# Finding the maximum velocity of an object rolling down an incline

1. Feb 19, 2014

### DNwein

So our teacher explained to us that there is an optimal angle at which a bottle can be rolled down an incline to achieve 'maximum' velocity but i'm not sure how to find the equation to work this out mathematically rather than using just trial and error.

I'm pretty sure that it involves deriving the horizontal and vertical components and has something to do with v=√2gh and that velocity is directly proportional to the√sinΘ.

I'm at a loss here, any help would be appreciated.

2. Feb 19, 2014

### voko

When somebody says maximum or optimum, that implies choice from some limited set of options. What limited set of options do we have here? Are there limitations on the bottle?

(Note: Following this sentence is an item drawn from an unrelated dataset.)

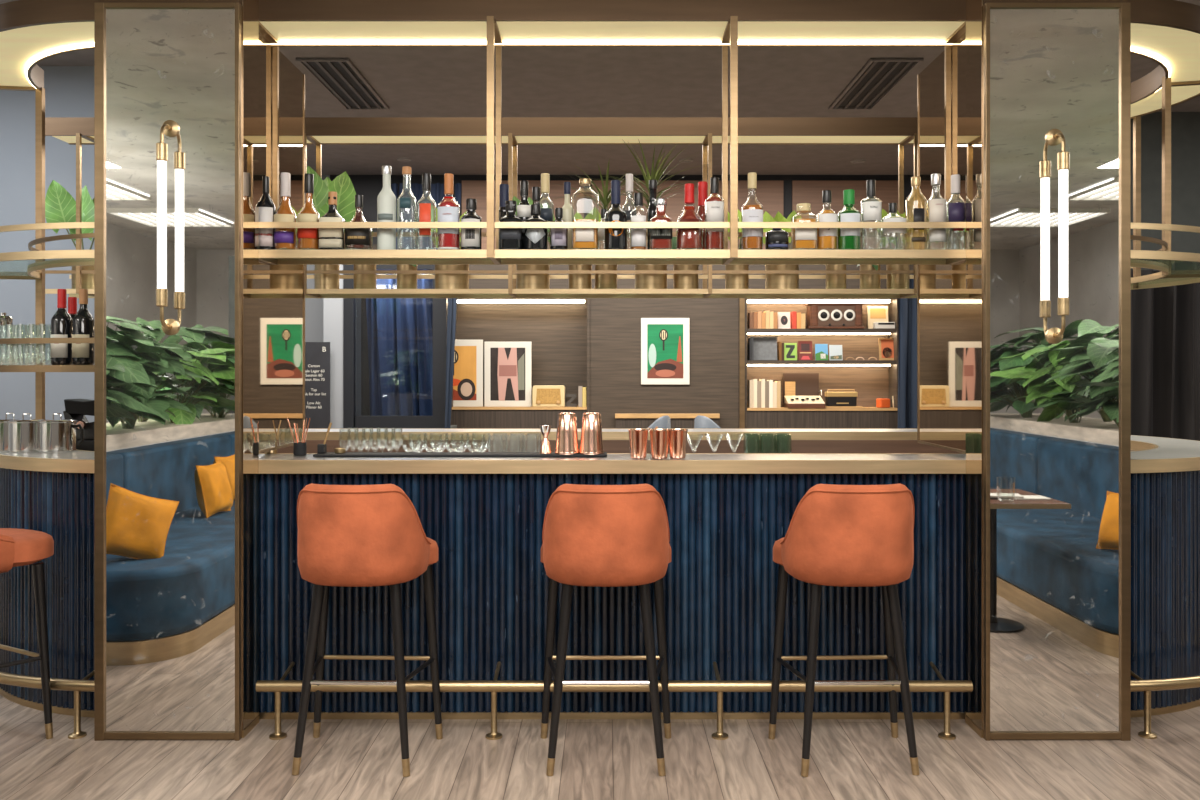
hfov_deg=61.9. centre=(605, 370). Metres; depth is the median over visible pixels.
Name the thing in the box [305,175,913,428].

Or the incline?

3. Feb 19, 2014

### haruspex

To add to voko's questions, what's constant as you vary the slope - the length of the incline or its height?
I suspect the verb "rolled" is significant - if it's not rolling it doesn't count, maybe.

4. Feb 20, 2014

### DNwein

Well the bottle we are using has a maximum weight of 400g on the scales and he said that it should be more than 30° of incline but less than 40°(the 'optimal' angle), we are just letting it go at the top of a 1.36m plank of wood set at an incline(and it just rolls down), if this helps.

Last edited: Feb 20, 2014
5. Feb 20, 2014

### DNwein

That was my first thought haruspex, that it could be the angle that yields the velocity that it travels before it slides instead of rolls, but he's not telling us much.

6. Feb 20, 2014

### haruspex

A more interesting thought: maybe it's the velocity after leaving the incline that's of interest. When it hits the horizontal, all vertical velocity will be lost. The only contributors to its forward motion will be the horizontal velocity and its rotation. Since its overall speed will reduce, some of the rotational energy will go into increasing the horizontal speed.

7. Feb 20, 2014

### DNwein

True, maybe he is asking for the velocity when the bottle reaches the ground, if so what do you think the angle that yields the greatest horizontal velocity is i would have thought 45 degrees? but apparently it needs a less steep slope. but if you have a mass and place it higher up the slope (at a steeper angle) that the Egp would be much greater and thus yields a greater velocity. note that mass is not increasing it's pretty much the only thing that is constant along with the length of the incline.

8. Feb 20, 2014

### lendav_rott

Differential calculation. Express the velocity/acceleration in terms of the parameter you need and differentiate the equation. The 1st derivative is 0 when the original function is at its maximum or minimum. By that logic, though, it would be easiest to drop the bottle straight down :D

If it continues to roll horizontally after the rolling down the ramp, then we would need the optimal angle for it to reach the highest possible kinetic energy, that however requires the height of the ramp. (the height along with the incline will determine the distance the bottle is rolling down the ramp)

Last edited: Feb 20, 2014
9. Feb 20, 2014

### haruspex

You're not considering rotation.
Treat the bottle as a thin hollow cylinder. When it reaches the ground, it will have horizontal velocity, vertical velocity and rotational velocity. There is a difficulty here: friction. If the bottle has adequate static friction with the ground it will not skid. There will be a vertical impulse from the ground which will halt vertical movement, and a frictional impulse which bring the horizontal speed and rotational speed into the right relationship to continue rolling. Use momentum and angular momentum conservation to figure this out - work will not be conserved.